## Problem details
Some lines in the listing hold the word "узлов". Return each of them.

## Excerpted data
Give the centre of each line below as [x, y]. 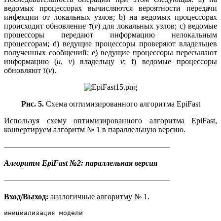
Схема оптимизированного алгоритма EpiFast [122, 104]
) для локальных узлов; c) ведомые [157, 26]
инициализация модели [43, 213]
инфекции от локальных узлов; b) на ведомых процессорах [110, 17]
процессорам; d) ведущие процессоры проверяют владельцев [110, 44]
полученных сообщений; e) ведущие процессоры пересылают [110, 53]
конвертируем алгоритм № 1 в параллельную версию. [95, 130]
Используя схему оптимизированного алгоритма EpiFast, [110, 121]
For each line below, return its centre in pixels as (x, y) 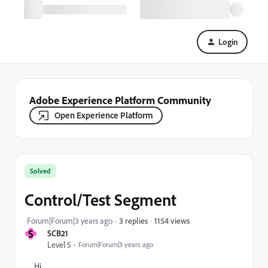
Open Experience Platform (104, 115)
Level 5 (59, 244)
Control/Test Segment (100, 200)
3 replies (133, 220)
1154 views (172, 220)
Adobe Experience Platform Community (120, 100)
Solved (40, 171)

## Answer
) для локальных узлов; c) ведомые [157, 26]
инфекции от локальных узлов; b) на ведомых процессорах [110, 17]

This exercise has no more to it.